» What this task involves:
Throughout the records below, find each line holding "ターゲット" and copy it.

----

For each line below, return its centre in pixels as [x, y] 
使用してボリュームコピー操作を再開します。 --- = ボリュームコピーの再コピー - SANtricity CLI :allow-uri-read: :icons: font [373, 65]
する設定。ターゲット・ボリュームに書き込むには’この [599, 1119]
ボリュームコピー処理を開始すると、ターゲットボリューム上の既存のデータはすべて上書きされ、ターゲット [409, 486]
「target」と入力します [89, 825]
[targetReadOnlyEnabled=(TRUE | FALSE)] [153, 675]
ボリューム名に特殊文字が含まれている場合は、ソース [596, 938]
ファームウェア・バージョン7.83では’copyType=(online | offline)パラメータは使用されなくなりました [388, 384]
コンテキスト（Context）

----

» Finished exercise:
する設定。ターゲット・ボリュームに書き込むには’この [599, 1119]
ボリュームコピー処理を開始すると、ターゲットボリューム上の既存のデータはすべて上書きされ、ターゲット [409, 486]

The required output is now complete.